From the corner of my eye I saw the girl still gripping the end of the cable as she cried into Miller’s chest, forcing Rauch to sit up straight, like a handler might a pup. Only when Miller held her close, found the hand that held the cable, opened it with gentle fingers, and took her hand in his did she release him. His body slouched to the floor. The blood in his head made a sickening squelch as it whipsawed to the tile. I thanked God it didn’t split.
The girl shifted in her bunk. “I…can’t stop it,” she whispered, and turned her head dejectedly. The girl on the screen had broken her embrace with Miller, and now was helping move the body to a less obtrusive place. To the place we’d seen it when we’d first entered the bunker. “They’re still evolving, you see. They’ve taken all control.” Her bedding rustled in a susurrus of fabric as she worked her feet underneath her comforter. To me that was a waste of effort. They seemed to have no warmth to hold. “But you’ll know all about that soon enough.”
This caught me by surprise. I noticed Banks and Bergman fingering the visplates of their biosuits, as if that could confirm the seals. Banks, in particular, was put off by her remark. He traced a finger around his entire visplate, then checked his wrists, ankles, and the zipper on his chest, every place there might be a gap.

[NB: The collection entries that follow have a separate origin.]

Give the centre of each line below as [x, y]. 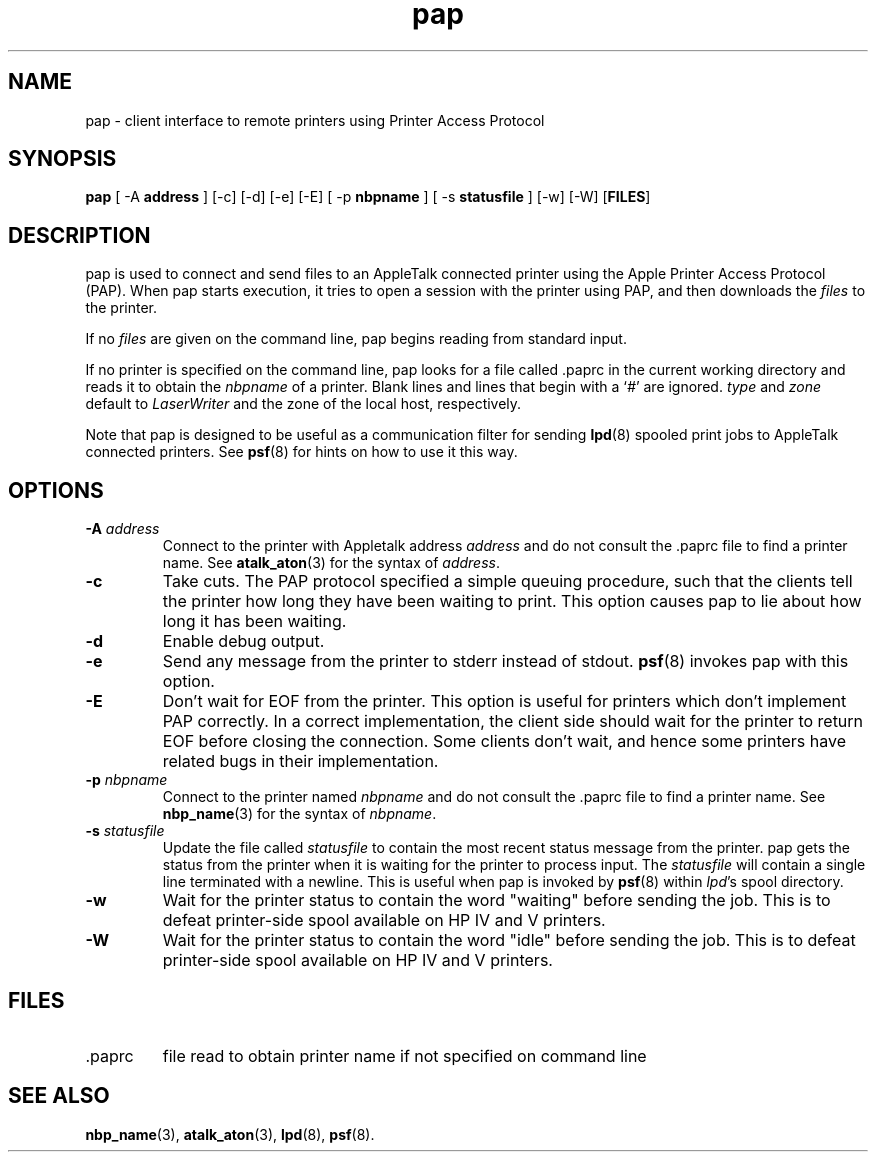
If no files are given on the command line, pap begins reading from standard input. [356, 339]
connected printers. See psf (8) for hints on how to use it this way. [301, 452]
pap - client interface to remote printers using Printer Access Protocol [315, 120]
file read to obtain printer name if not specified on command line [404, 1055]
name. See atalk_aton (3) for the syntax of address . [331, 563]
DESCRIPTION [79, 235]
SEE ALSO [59, 1096]
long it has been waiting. [254, 621]
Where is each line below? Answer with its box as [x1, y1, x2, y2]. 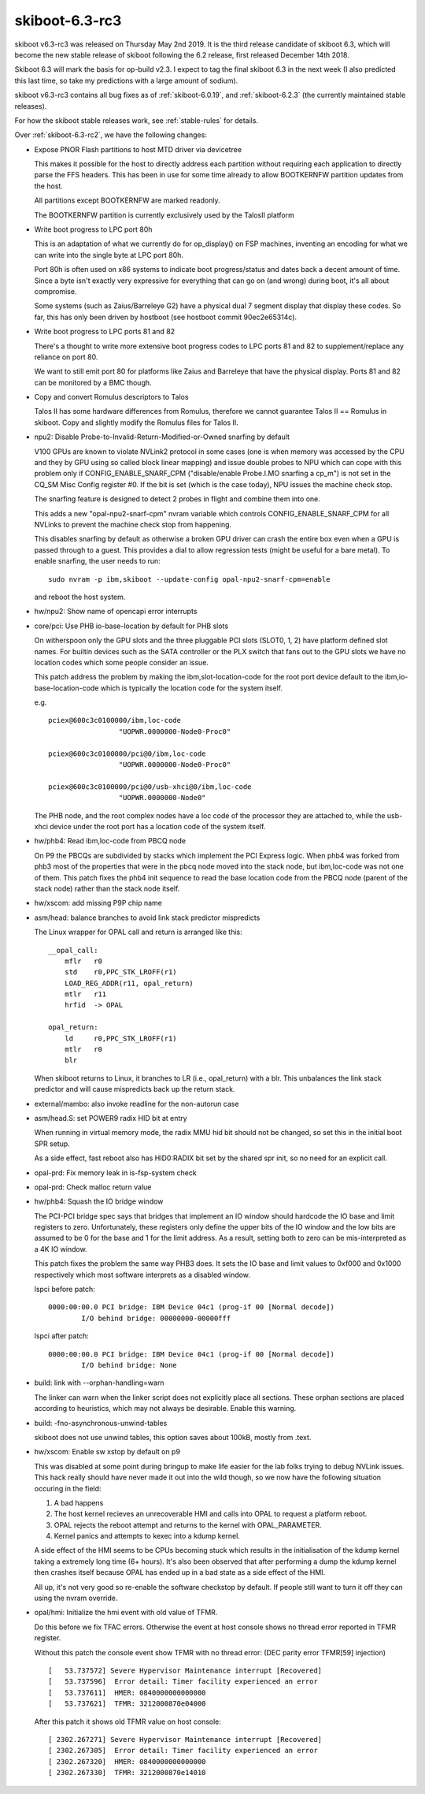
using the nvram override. [34, 1593, 118, 1603]
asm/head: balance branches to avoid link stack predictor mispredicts [34, 913, 261, 922]
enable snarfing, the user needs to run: [34, 556, 161, 566]
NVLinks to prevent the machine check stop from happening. [34, 520, 232, 529]
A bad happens [54, 1498, 104, 1507]
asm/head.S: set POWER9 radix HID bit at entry [34, 1113, 188, 1122]
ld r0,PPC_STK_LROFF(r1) [64, 1033, 177, 1043]
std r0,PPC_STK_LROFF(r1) [64, 968, 177, 977]
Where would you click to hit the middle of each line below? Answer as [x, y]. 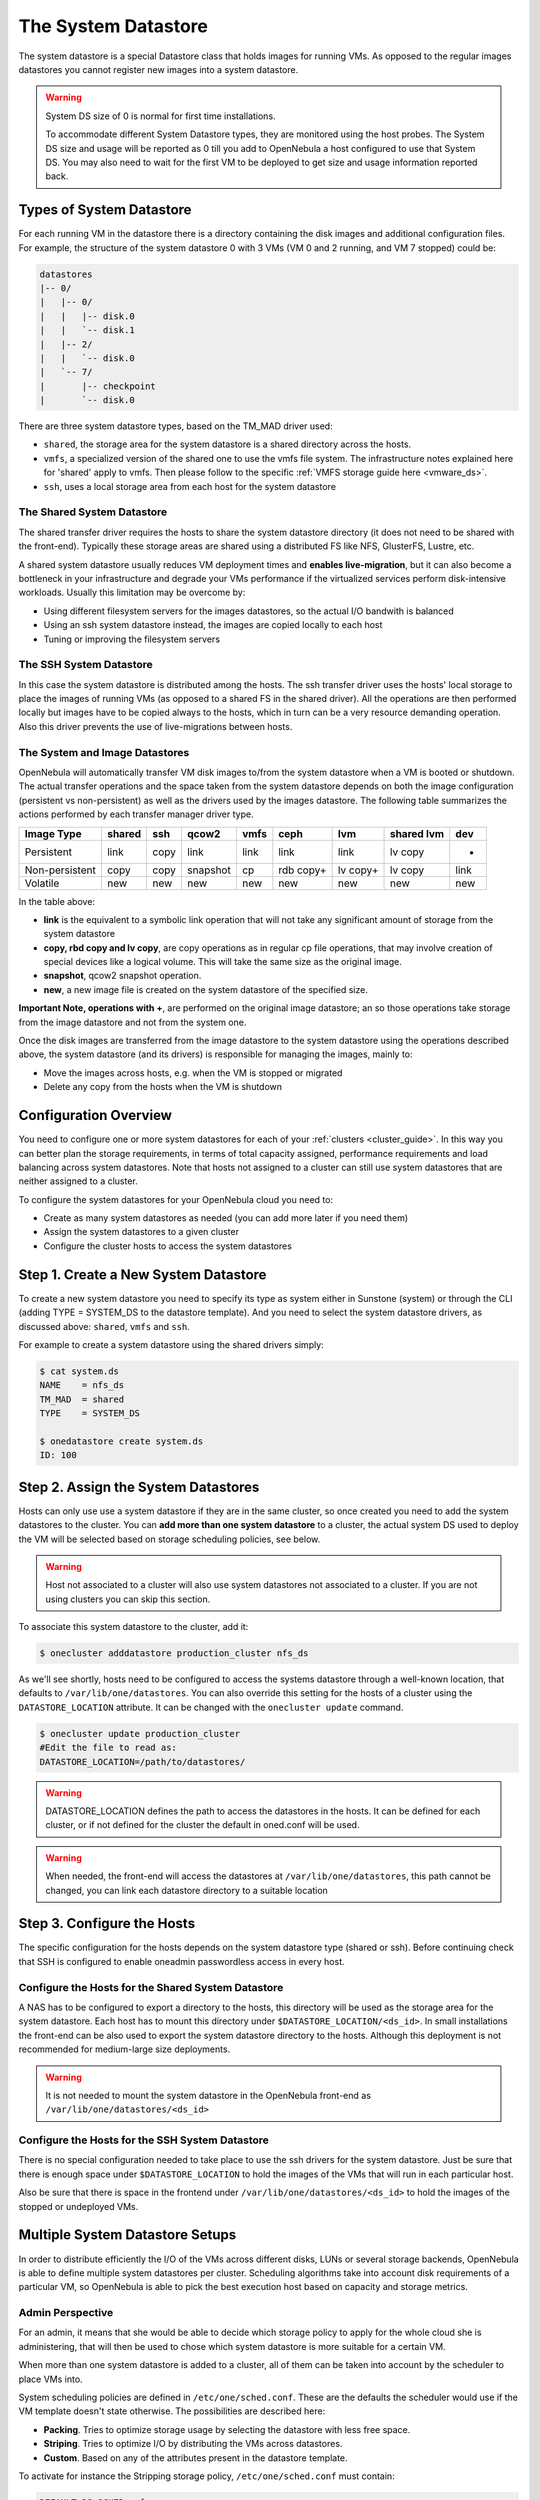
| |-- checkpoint [98, 386]
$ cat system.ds [79, 1371]
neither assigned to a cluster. [78, 1181]
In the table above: [56, 901]
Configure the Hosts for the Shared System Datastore [151, 1987]
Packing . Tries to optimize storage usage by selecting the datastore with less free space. [227, 2429]
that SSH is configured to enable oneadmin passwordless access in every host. [181, 1961]
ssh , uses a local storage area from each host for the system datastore [190, 486]
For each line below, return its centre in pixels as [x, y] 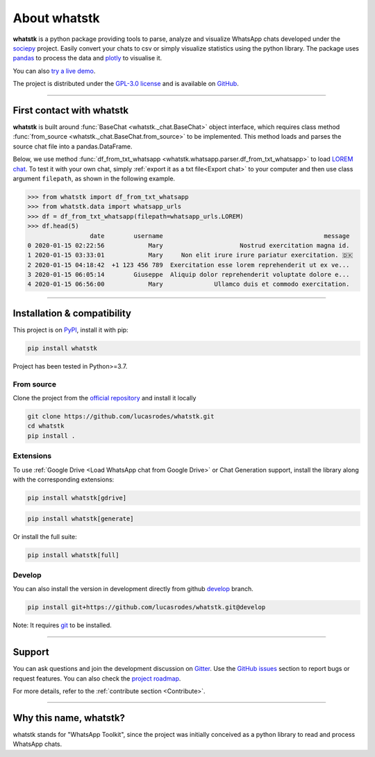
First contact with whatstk [70, 110]
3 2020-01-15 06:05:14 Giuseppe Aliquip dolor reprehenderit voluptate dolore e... [189, 275]
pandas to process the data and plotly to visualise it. [87, 58]
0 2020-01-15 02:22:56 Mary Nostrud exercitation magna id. [189, 245]
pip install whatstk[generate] [81, 518]
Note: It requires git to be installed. [62, 625]
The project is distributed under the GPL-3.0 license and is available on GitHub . [126, 84]
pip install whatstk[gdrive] [77, 497]
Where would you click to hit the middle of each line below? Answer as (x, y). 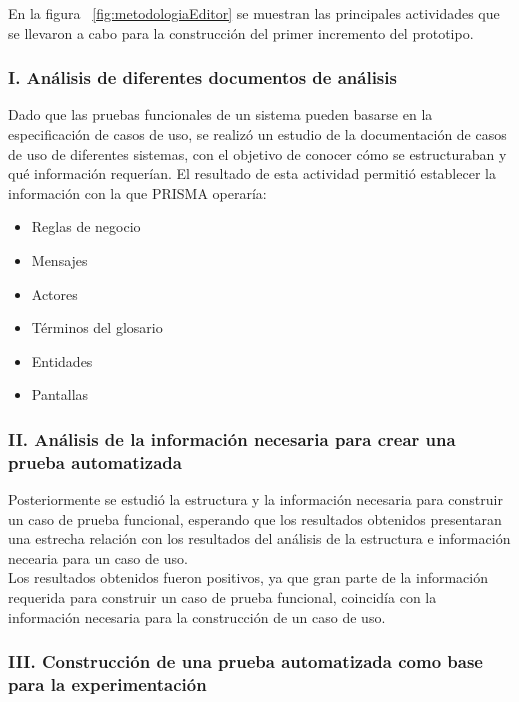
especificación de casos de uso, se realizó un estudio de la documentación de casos (257, 134)
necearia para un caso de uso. (98, 557)
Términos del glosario (97, 327)
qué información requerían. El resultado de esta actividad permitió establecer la (252, 173)
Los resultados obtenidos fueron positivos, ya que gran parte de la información (248, 577)
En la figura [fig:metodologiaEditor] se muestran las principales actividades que (254, 13)
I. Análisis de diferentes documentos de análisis (202, 77)
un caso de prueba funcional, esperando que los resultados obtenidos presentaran (255, 518)
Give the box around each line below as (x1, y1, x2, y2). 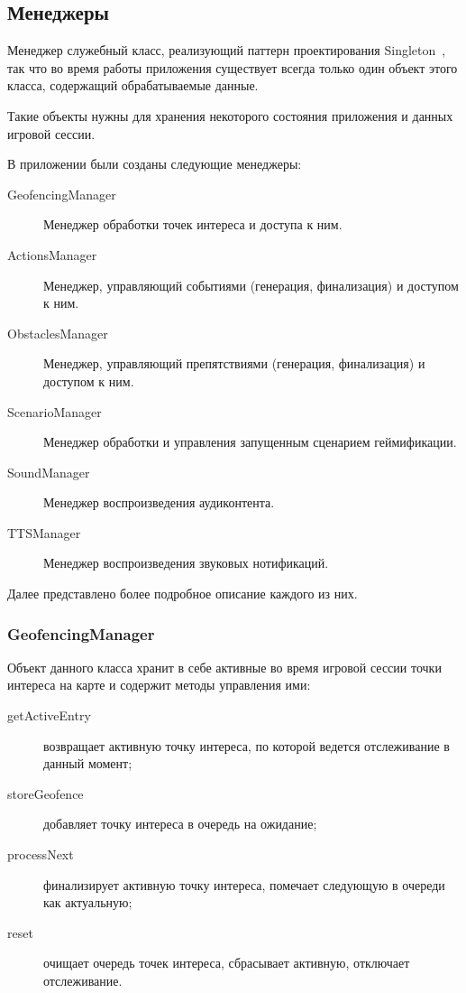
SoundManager (7, 462, 90, 481)
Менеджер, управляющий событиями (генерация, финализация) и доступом (43, 275, 459, 294)
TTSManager (7, 523, 81, 542)
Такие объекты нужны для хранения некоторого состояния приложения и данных (7, 106, 453, 125)
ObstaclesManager (7, 323, 108, 342)
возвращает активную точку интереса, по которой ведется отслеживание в (43, 736, 450, 755)
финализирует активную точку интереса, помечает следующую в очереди (43, 875, 445, 894)
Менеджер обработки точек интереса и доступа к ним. (43, 215, 343, 234)
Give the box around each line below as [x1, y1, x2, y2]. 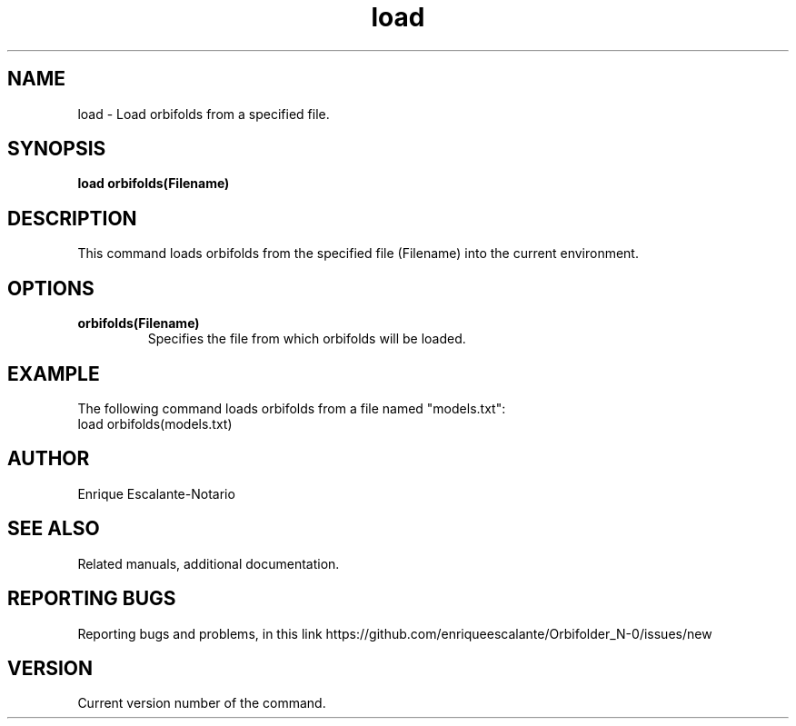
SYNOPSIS [7, 137, 106, 161]
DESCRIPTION [7, 206, 137, 230]
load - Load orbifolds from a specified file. [77, 105, 330, 122]
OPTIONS [7, 276, 95, 300]
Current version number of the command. [77, 695, 326, 711]
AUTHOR [7, 447, 90, 471]
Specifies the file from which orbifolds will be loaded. [147, 331, 466, 347]
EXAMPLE [7, 362, 100, 385]
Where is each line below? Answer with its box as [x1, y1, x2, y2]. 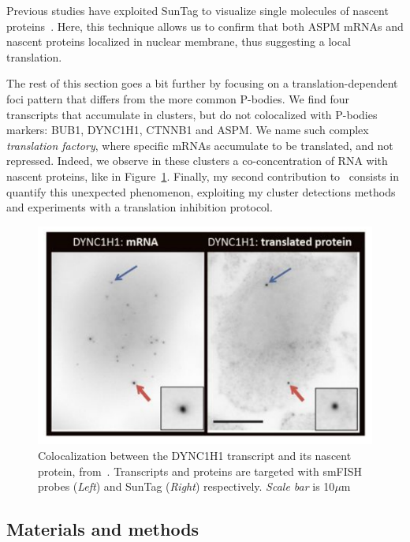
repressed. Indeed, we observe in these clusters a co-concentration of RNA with [6, 152, 388, 169]
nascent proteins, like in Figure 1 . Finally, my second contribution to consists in [6, 167, 400, 184]
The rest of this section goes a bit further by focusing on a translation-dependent [6, 75, 398, 92]
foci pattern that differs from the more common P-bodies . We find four [6, 90, 349, 107]
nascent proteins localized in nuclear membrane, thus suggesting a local [6, 33, 351, 50]
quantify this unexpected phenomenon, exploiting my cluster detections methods [6, 183, 396, 200]
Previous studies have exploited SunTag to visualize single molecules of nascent [6, 2, 389, 18]
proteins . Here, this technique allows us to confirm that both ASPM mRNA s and [6, 17, 404, 34]
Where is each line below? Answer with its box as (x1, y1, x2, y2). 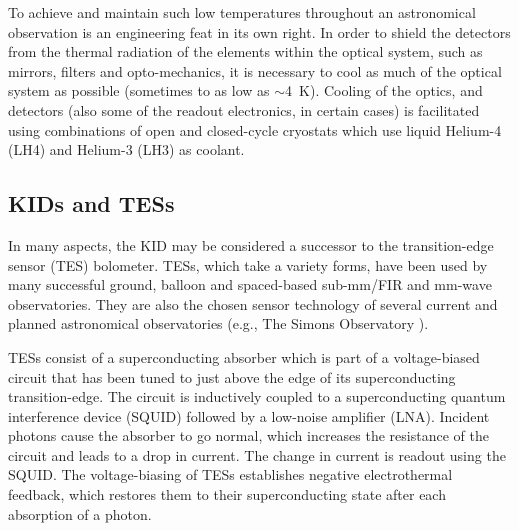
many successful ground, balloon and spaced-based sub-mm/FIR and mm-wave (8, 274, 492, 295)
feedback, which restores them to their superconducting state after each (8, 484, 446, 505)
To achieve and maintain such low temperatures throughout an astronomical (8, 2, 476, 22)
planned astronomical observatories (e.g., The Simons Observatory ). (8, 313, 429, 334)
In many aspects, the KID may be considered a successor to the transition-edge (8, 234, 494, 255)
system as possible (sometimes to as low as (8, 80, 270, 101)
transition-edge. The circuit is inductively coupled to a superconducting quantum (8, 386, 506, 407)
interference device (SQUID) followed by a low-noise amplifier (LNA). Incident (8, 405, 490, 426)
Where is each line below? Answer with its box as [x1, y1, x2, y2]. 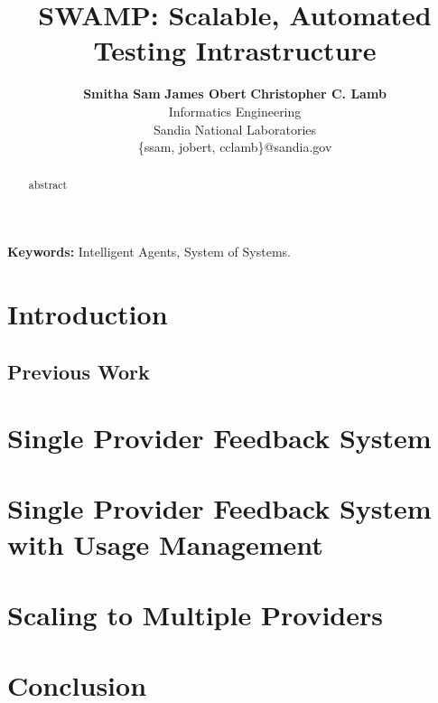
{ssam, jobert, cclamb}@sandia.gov [137, 137, 332, 156]
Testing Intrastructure [93, 32, 377, 69]
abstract [28, 177, 68, 192]
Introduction [7, 295, 168, 332]
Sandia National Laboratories [153, 119, 317, 138]
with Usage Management [7, 525, 323, 562]
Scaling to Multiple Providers [7, 596, 383, 633]
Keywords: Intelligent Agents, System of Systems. [7, 242, 291, 261]
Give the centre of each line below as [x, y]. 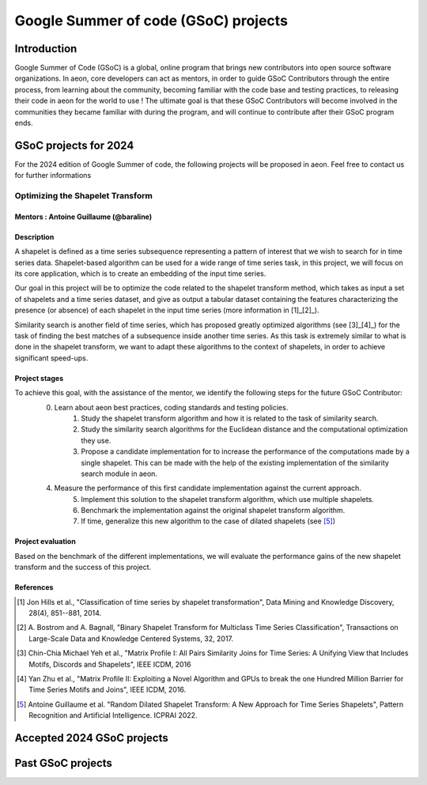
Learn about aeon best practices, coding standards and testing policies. [171, 407]
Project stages [39, 378]
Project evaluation [45, 542]
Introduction [46, 49]
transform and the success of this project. [83, 567]
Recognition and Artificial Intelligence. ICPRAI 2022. [113, 715]
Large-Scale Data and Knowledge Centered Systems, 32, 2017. [131, 638]
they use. [96, 440]
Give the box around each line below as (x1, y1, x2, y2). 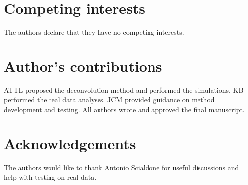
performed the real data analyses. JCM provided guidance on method (4, 94, 215, 105)
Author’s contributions (4, 56, 162, 76)
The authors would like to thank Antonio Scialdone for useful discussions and (4, 162, 239, 172)
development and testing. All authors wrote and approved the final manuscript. (4, 104, 245, 115)
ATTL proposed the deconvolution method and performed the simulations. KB (4, 84, 244, 95)
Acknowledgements (4, 133, 136, 153)
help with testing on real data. (4, 172, 97, 182)
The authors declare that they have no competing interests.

I chuckled softly to myself…and resisted the urge to do the same.
“Ha!” the girl hooted. “You think those will keep you clean?”
“Well,” I answered, once enough time had passed that it was clear the others wouldn’t, “that’s the purpose for which they were designed, by folks who know how these things work, so, yeah, I suppose I do.”
“They won’t.”
I waited for an explanation, but no explanation came. She made me drag it out of her. “And why, pray tell, is that?”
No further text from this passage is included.